- Developer: Activision
- Publisher: Activision
- Producer: Brad Fregger
- Designer: Peter Kaminski
- Programmer: Russell Lieblich
- Composer: Russell Lieblich
- Platforms: Amstrad CPC, Apple II, Atari 8-bit, Commodore 64, MSX
- Release: 1985
- Genre: Music
- Modes: Seven Trials (beginner); Throne Quest (standard); Magic Carpet (practice);

= Master of the Lamps =

1985 video game

Master of the Lamps is a music video game published in 1985 by Activision. It was released for the Amstrad CPC, Apple II, Atari 8-bit computers, Commodore 64, and MSX.

==Plot==
The death of an Arabian prince's father, the king, shatters three enchanted oil lamps, freeing the three genies trapped within. The genies overrun the palace; to contain them, the prince must reassemble the three broken lamps. The player, in the role of the prince wearing a white thawb and red keffiyeh, must journey into the seven dens of each genie, as each den contains one of the lamp pieces.

==Gameplay==

Gameplay screenshot (Atari 8-bit)

Gameplay alternates between two modes. In the first, the prince maneuvers a flying carpet through a winding tunnel to a genie's den. In practice, this requires the player to direct the carpet over diamond-shaped gates as they appear; failure to do so returns the prince to the beginning of the tunnel.

Once in the den, the second mode, the player strikes a gong thrice to summon the genie. The genie draws from a hookah, and blows out a ball of smoke. From the smoke emerges a sequence of tones, which the player must repeat in a call-and-response pattern. In order to play a tone, the player must strike the corresponding gong. If the player strikes the incorrect gong, or strikes the correct gong too early, the genie's magic transports the prince to the beginning of the tunnel.

In the seven dens of the first genie, each tone is audible, and manifests as a colored quaver (eighth note) that floats toward the ground. In the seven dens of the second genie, the tone is inaudible, so the player must match the color of the note to the color of the corresponding gong. In the seven dens of the third genie, the tone is audible, but no note appears; the player must recognize the note's pitch, and strike the correct gong. When the player passes the trial, a gateway to another tunnel opens.
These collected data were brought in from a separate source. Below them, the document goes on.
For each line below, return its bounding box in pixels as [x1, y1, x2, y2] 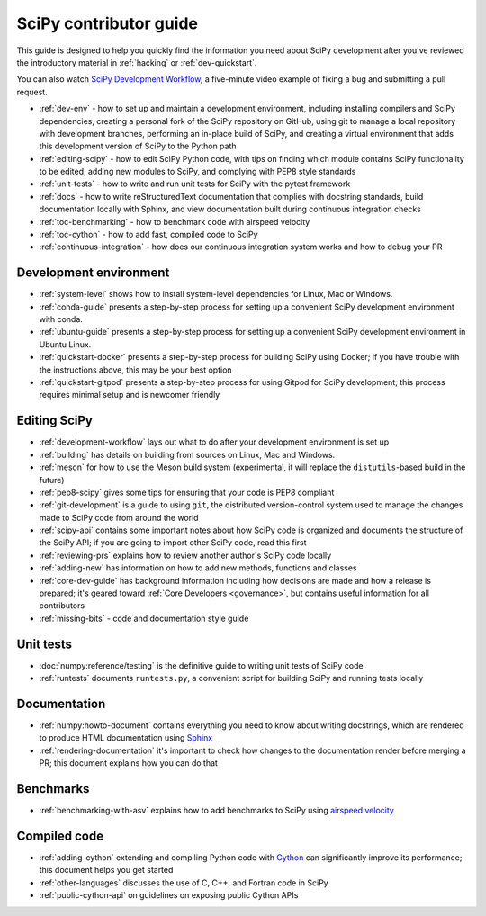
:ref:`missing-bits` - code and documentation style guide [39, 613, 249, 624]
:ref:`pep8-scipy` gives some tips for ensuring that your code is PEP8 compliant [39, 487, 335, 498]
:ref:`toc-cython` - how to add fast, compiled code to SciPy [39, 229, 258, 240]
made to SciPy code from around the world [39, 512, 199, 523]
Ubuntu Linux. [39, 338, 92, 350]
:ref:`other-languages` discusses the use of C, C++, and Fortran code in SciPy [39, 877, 328, 888]
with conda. [39, 314, 83, 325]
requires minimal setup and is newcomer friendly [39, 390, 220, 400]
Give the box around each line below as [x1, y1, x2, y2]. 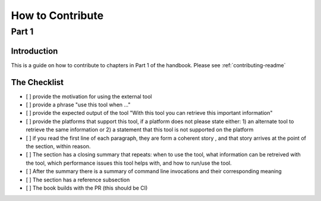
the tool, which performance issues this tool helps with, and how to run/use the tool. [26, 159, 232, 167]
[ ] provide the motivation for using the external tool [26, 93, 152, 100]
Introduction [11, 46, 58, 56]
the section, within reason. [26, 143, 91, 150]
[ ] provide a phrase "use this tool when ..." [26, 101, 131, 108]
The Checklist [11, 77, 64, 87]
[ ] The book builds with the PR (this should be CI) [26, 184, 148, 191]
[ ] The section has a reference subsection [26, 176, 130, 183]
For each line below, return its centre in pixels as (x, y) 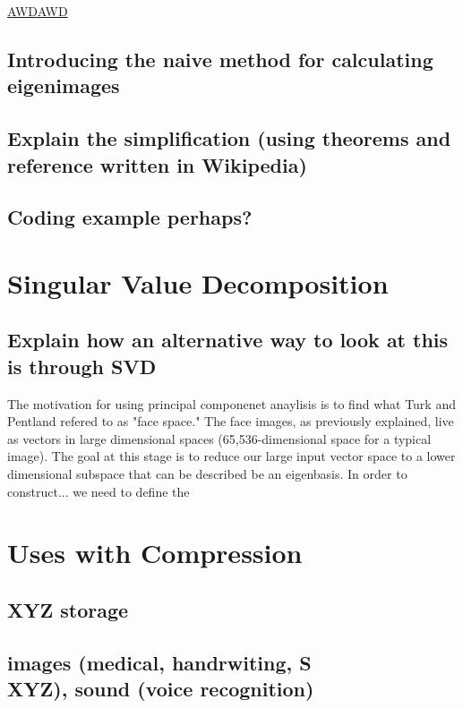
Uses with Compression (155, 553)
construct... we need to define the (99, 491)
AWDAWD (38, 11)
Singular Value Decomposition (198, 282)
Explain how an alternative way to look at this (228, 340)
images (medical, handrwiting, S (159, 662)
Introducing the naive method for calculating (220, 59)
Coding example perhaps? (130, 217)
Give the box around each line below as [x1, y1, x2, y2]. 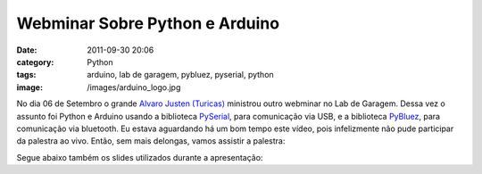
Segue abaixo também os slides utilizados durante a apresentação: [16, 152, 263, 162]
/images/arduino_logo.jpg [87, 81, 181, 93]
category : [16, 56, 54, 67]
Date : [16, 45, 37, 55]
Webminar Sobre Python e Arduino [16, 13, 280, 33]
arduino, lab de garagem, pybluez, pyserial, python [87, 70, 274, 80]
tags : [16, 70, 37, 80]
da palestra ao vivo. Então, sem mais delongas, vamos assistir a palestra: [16, 136, 286, 146]
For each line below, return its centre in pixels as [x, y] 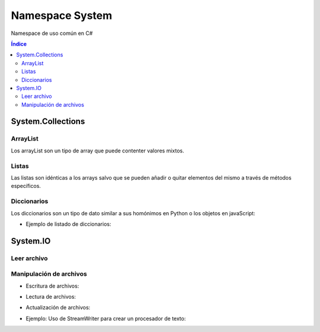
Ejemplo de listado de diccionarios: [68, 224]
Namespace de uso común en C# [52, 33]
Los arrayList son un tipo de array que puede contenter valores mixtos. [97, 151]
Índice [19, 44]
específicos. [26, 186]
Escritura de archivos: [52, 286]
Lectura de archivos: [51, 297]
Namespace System [62, 15]
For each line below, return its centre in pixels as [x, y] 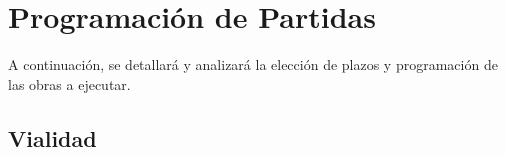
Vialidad [52, 137]
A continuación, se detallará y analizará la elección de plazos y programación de [253, 64]
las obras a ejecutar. [69, 83]
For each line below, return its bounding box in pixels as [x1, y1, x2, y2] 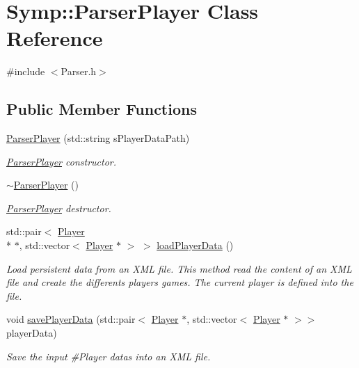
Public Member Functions [6, 98, 197, 120]
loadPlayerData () [157, 238, 234, 253]
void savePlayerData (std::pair [6, 312, 136, 326]
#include [6, 64, 45, 79]
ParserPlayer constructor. [6, 154, 117, 168]
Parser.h [61, 64, 97, 79]
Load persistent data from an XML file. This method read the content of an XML [6, 261, 352, 275]
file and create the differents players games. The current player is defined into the [6, 275, 353, 289]
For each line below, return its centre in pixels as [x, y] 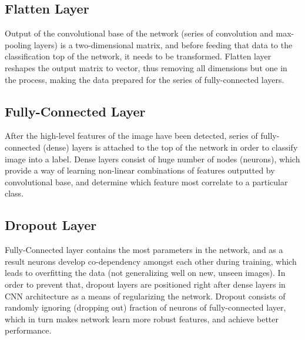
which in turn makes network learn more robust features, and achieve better [142, 319]
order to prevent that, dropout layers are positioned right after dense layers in [145, 284]
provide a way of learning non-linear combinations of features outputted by [140, 170]
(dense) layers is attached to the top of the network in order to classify [170, 147]
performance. [28, 330]
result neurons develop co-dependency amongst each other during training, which [151, 261]
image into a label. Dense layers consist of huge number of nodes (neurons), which [152, 159]
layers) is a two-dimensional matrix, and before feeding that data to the [163, 44]
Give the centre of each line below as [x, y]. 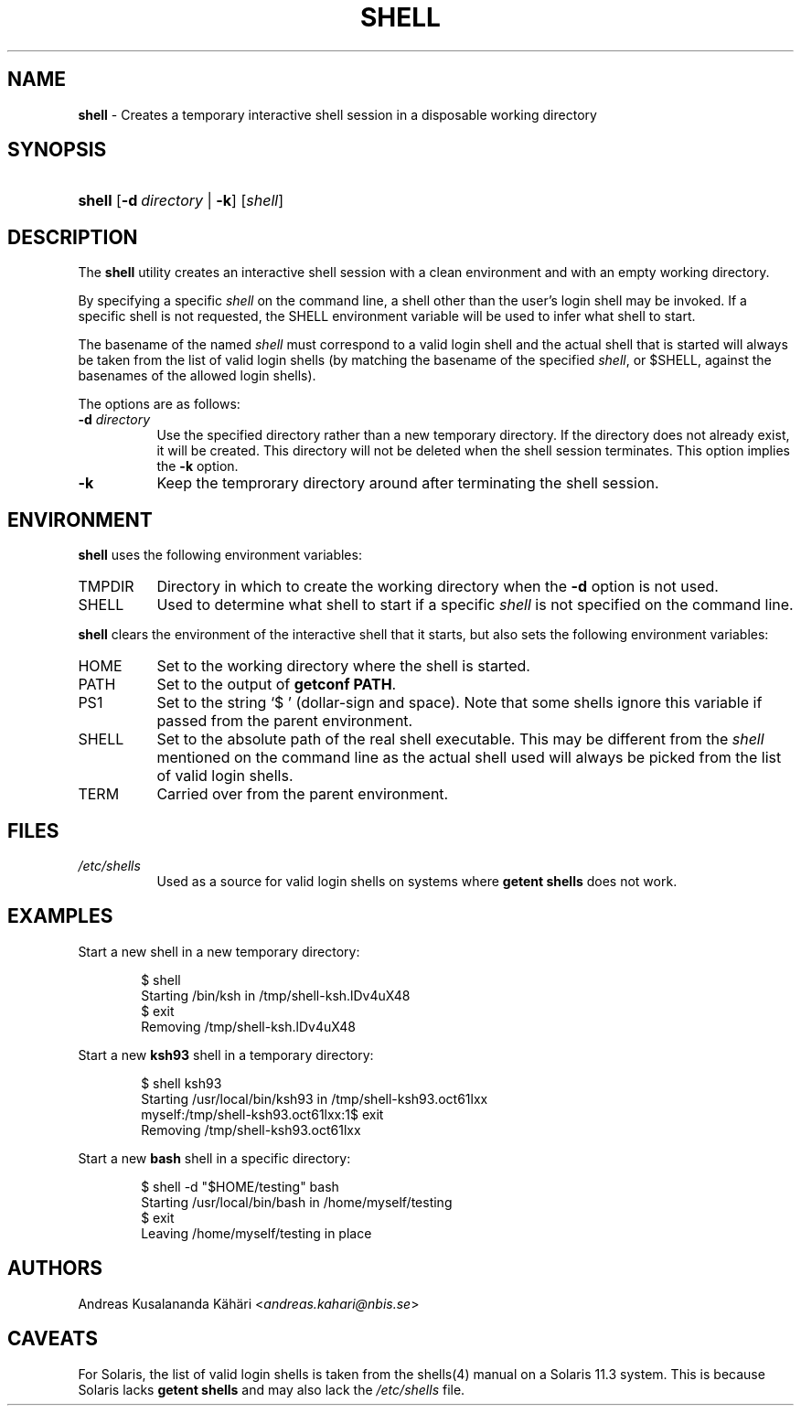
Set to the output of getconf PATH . [277, 685]
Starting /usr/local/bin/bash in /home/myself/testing [297, 1202]
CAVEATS [53, 1339]
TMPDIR [106, 587]
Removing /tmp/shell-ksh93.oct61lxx [251, 1129]
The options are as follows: [159, 404]
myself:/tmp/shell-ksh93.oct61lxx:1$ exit [262, 1114]
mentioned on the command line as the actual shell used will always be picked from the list [469, 758]
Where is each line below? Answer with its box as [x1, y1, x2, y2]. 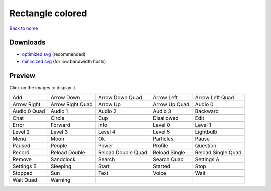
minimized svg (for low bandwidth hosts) [22, 58, 106, 64]
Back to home [9, 25, 38, 31]
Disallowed [152, 115, 179, 122]
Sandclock [50, 156, 76, 163]
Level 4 [98, 128, 116, 135]
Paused [12, 142, 30, 149]
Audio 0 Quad [12, 108, 45, 115]
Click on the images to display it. [9, 84, 77, 90]
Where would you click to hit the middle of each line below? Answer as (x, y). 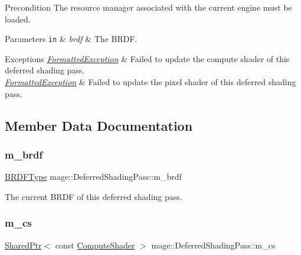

After passing the musical trials of the three genies, the player navigates one final tunnel to the palace. If the player succeeds, the prince reclaims the palace.

==Reception==
Antic in 1986 called Master of the Lamps an "offbeat game program with a number of unique elements". While stating that "it does become a little monotonous", the magazine approved of the non-violent gameplay.